** Saved entries **

▽

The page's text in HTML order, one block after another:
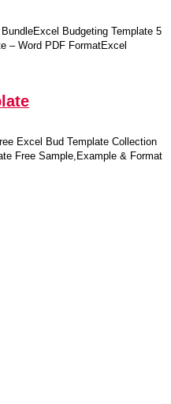
Budgeting Template 5
– Word PDF FormatExcel
Excel Bud Template Collection
Free Sample,Example & Format
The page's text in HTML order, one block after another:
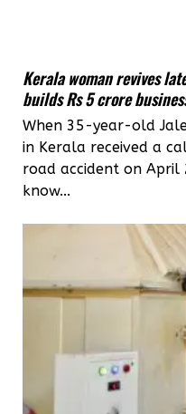
Kerala woman revives
builds Rs 5 crore
When 35-year-old
in Kerala received a
road accident on
know...
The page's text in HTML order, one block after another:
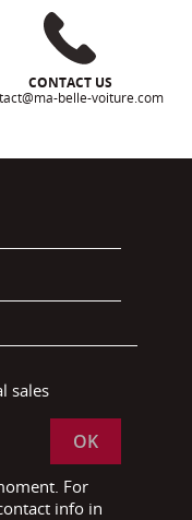
CONTACT US
belle-voiture.com
sales
For
info in
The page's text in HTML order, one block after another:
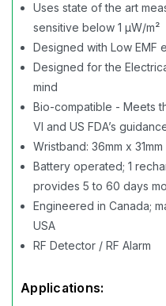
Uses state of the art
sensitive below 1 µW/m²
Designed with Low EMF
Designed for the
mind
Bio-compatible - Meets
VI and US FDA’s
Wristband: 36mm x
Battery operated; 1
provides 5 to 60 days
Engineered in Canada;
USA
RF Detector / RF Alarm
Applications:
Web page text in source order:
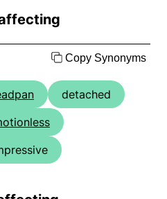
Copy Synonyms
detached
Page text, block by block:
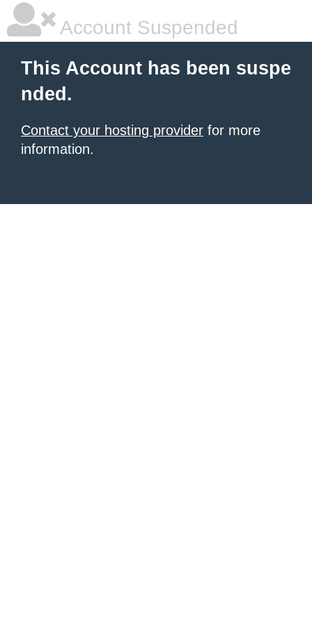
Account Suspended
This Account has been suspe
nded.
Contact your hosting provider for more
information.
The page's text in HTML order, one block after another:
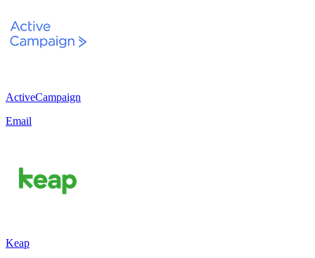
ActiveCampaign
Email
Keap
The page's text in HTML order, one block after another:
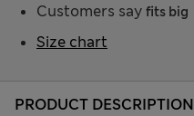
PRODUCT DESCRIPTION
Customers say fits big
Size chart
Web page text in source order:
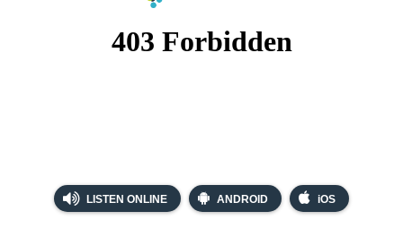
LISTEN ONLINE ANDROID iOS
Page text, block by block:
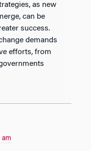
as new
can be
success.
demands
efforts, from
am
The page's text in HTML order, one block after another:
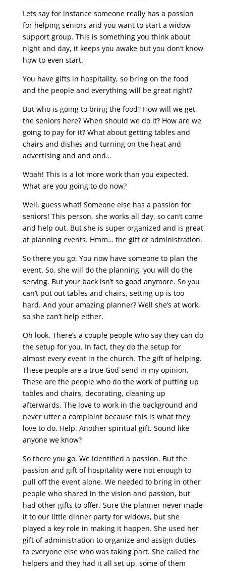
Lets say for instance someone really has a passion
for helping seniors and you want to start a widow
support group. This is something you think about
night and day, it keeps you awake but you don’t know
how to even start.
You have gifts in hospitality, so bring on the food
and the people and everything will be great right?
But who is going to bring the food? How will we get
the seniors here? When should we do it? How are we
going to pay for it? What about getting tables and
chairs and dishes and turning on the heat and
advertising and and and…
Woah! This is a lot more work than you expected.
What are you going to do now?
Well, guess what! Someone else has a passion for
seniors! This person, she works all day, so can’t come
and help out. But she is super organized and is great
at planning events. Hmm… the gift of administration.
So there you go. You now have someone to plan the
event. So, she will do the planning, you will do the
serving. But your back isn’t so good anymore. So you
can’t put out tables and chairs, setting up is too
hard. And your amazing planner? Well she’s at work,
so she can’t help either.
Oh look. There’s a couple people who say they can do
the setup for you. In fact, they do the setup for
almost every event in the church. The gift of helping.
These people are a true God-send in my opinion.
These are the people who do the work of putting up
tables and chairs, decorating, cleaning up
afterwards. The love to work in the background and
never utter a complaint because this is what they
love to do. Help. Another spiritual gift. Sound like
anyone we know?
So there you go. We identified a passion. But the
passion and gift of hospitality were not enough to
pull off the event alone. We needed to bring in other
people who shared in the vision and passion, but
had other gifts to offer. Sure the planner never made
it to our little dinner party for widows, but she
played a key role in making it happen. She used her
gift of administration to organize and assign duties
to everyone else who was taking part. She called the
helpers and they had it all set up, some of them
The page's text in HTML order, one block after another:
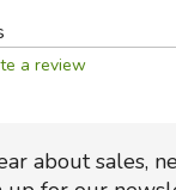
a review
about sales,
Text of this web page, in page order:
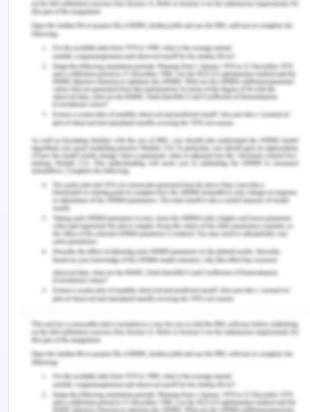
financial statements and nature of the entity. The
second major thing is concerned with obtaining the
agreement of management that it understands
and acknowledges its responsibilities to provide
the auditor with the required access to the
necessary information to carry out audit
operations (Nwaobia et al., 2016).
With regard to this provision, if the management
enforces any limitation on the scope of the work
of an auditor, then the auditor may decline the
audit engagement. Moreover, the audit
engagement can also be declined if the auditor
found the framework of financial reporting as
unacceptable or the management failed to
provide the required information to the auditor.
The management must also provide unrestricted
access to the employees to obtain needed
evidence for audit purposes. Here, in the given
scenario, the management is forcing the auditor to
carry out auditing operations by using the data
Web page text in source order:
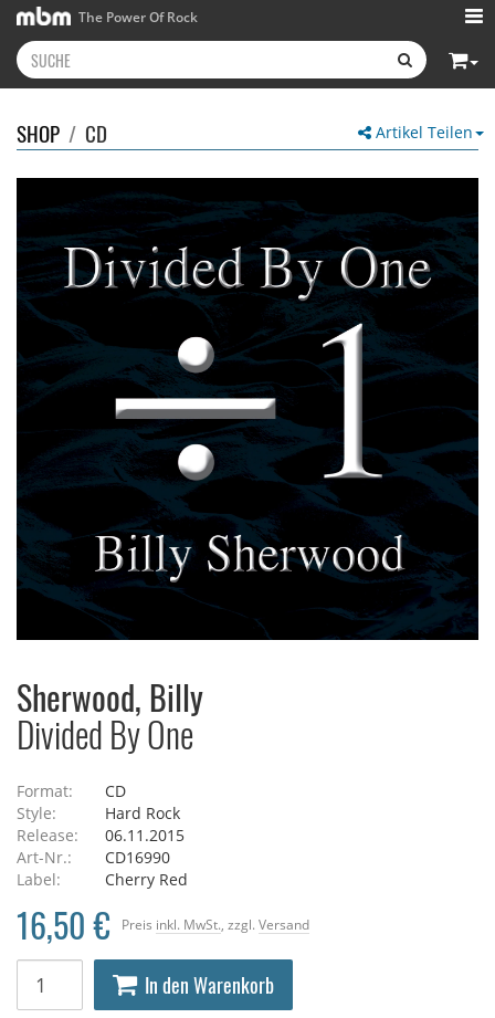
The Power Of Rock
Artikel Teilen
SHOP / CD
Sherwood, Billy
Divided By One
Format:
CD
Style:
Hard Rock
Release:
06.11.2015
Art-Nr.:
CD16990
Label:
Cherry Red
Preis inkl. MwSt. , zzgl. Versand
16,50 €
In den Warenkorb
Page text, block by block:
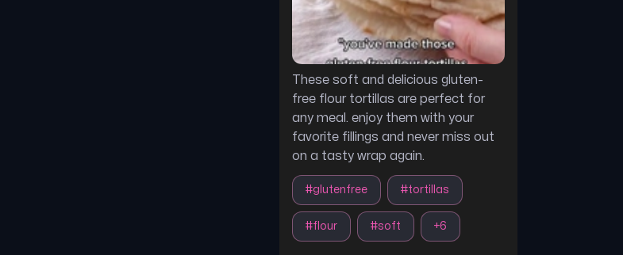
These soft and delicious gluten-
free flour tortillas are perfect for
any meal. enjoy them with your
favorite fillings and never miss out
on a tasty wrap again.
#glutenfree #tortillas
#flour #soft +6
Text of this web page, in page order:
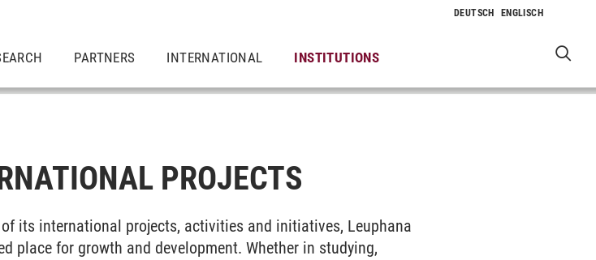
PARTNERS INTERNATIONAL INSTITUTIONS
PROJECTS
its international projects, activities and initiatives, Leuphana
place for growth and development. Whether in studying,
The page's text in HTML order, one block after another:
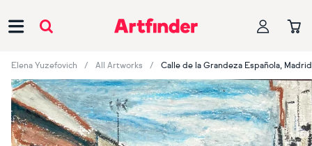
Elena Yuzefovich All Artworks Calle de la Grandeza Española, Madrid
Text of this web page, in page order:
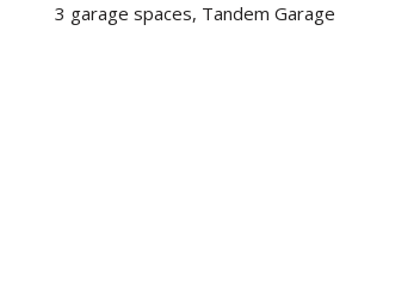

△

** Task **
Return the data exactly. Do not carry over any images.

** Written reply **
The page's text in HTML order, one block after another:
Budgeting Template 5
– Word PDF FormatExcel
Excel Bud Template Collection
Free Sample,Example & Format
The page's text in HTML order, one block after another:
Kerala woman revives
builds Rs 5 crore
When 35-year-old
in Kerala received a
road accident on
know...
The page's text in HTML order, one block after another:
CONTACT US
belle-voiture.com
sales
For
info in
The page's text in HTML order, one block after another:
Uses state of the art
sensitive below 1 µW/m²
Designed with Low EMF
Designed for the
mind
Bio-compatible - Meets
VI and US FDA’s
Wristband: 36mm x
Battery operated; 1
provides 5 to 60 days
Engineered in Canada;
USA
RF Detector / RF Alarm
Applications:
Web page text in source order:
Copy Synonyms
detached
Page text, block by block:
Account Suspended
This Account has been suspe
nded.
Contact your hosting provider for more
information.
The page's text in HTML order, one block after another:
ActiveCampaign
Email
Keap
The page's text in HTML order, one block after another:
PRODUCT DESCRIPTION
Customers say fits big
Size chart
Web page text in source order:
LISTEN ONLINE ANDROID iOS
Page text, block by block:
as new
can be
success.
demands
efforts, from
am
The page's text in HTML order, one block after another:
Lets say for instance someone really has a passion
for helping seniors and you want to start a widow
support group. This is something you think about
night and day, it keeps you awake but you don’t know
how to even start.
You have gifts in hospitality, so bring on the food
and the people and everything will be great right?
But who is going to bring the food? How will we get
the seniors here? When should we do it? How are we
going to pay for it? What about getting tables and
chairs and dishes and turning on the heat and
advertising and and and…
Woah! This is a lot more work than you expected.
What are you going to do now?
Well, guess what! Someone else has a passion for
seniors! This person, she works all day, so can’t come
and help out. But she is super organized and is great
at planning events. Hmm… the gift of administration.
So there you go. You now have someone to plan the
event. So, she will do the planning, you will do the
serving. But your back isn’t so good anymore. So you
can’t put out tables and chairs, setting up is too
hard. And your amazing planner? Well she’s at work,
so she can’t help either.
Oh look. There’s a couple people who say they can do
the setup for you. In fact, they do the setup for
almost every event in the church. The gift of helping.
These people are a true God-send in my opinion.
These are the people who do the work of putting up
tables and chairs, decorating, cleaning up
afterwards. The love to work in the background and
never utter a complaint because this is what they
love to do. Help. Another spiritual gift. Sound like
anyone we know?
So there you go. We identified a passion. But the
passion and gift of hospitality were not enough to
pull off the event alone. We needed to bring in other
people who shared in the vision and passion, but
had other gifts to offer. Sure the planner never made
it to our little dinner party for widows, but she
played a key role in making it happen. She used her
gift of administration to organize and assign duties
to everyone else who was taking part. She called the
helpers and they had it all set up, some of them
The page's text in HTML order, one block after another:
a review
about sales,
Text of this web page, in page order:
financial statements and nature of the entity. The
second major thing is concerned with obtaining the
agreement of management that it understands
and acknowledges its responsibilities to provide
the auditor with the required access to the
necessary information to carry out audit
operations (Nwaobia et al., 2016).
With regard to this provision, if the management
enforces any limitation on the scope of the work
of an auditor, then the auditor may decline the
audit engagement. Moreover, the audit
engagement can also be declined if the auditor
found the framework of financial reporting as
unacceptable or the management failed to
provide the required information to the auditor.
The management must also provide unrestricted
access to the employees to obtain needed
evidence for audit purposes. Here, in the given
scenario, the management is forcing the auditor to
carry out auditing operations by using the data
Web page text in source order:
The Power Of Rock
Artikel Teilen
SHOP / CD
Sherwood, Billy
Divided By One
Format:
CD
Style:
Hard Rock
Release:
06.11.2015
Art-Nr.:
CD16990
Label:
Cherry Red
Preis inkl. MwSt. , zzgl. Versand
16,50 €
In den Warenkorb
Page text, block by block:
These soft and delicious gluten-
free flour tortillas are perfect for
any meal. enjoy them with your
favorite fillings and never miss out
on a tasty wrap again.
#glutenfree #tortillas
#flour #soft +6
Text of this web page, in page order:
PARTNERS INTERNATIONAL INSTITUTIONS
PROJECTS
its international projects, activities and initiatives, Leuphana
place for growth and development. Whether in studying,
The page's text in HTML order, one block after another:
Elena Yuzefovich All Artworks Calle de la Grandeza Española, Madrid
Text of this web page, in page order:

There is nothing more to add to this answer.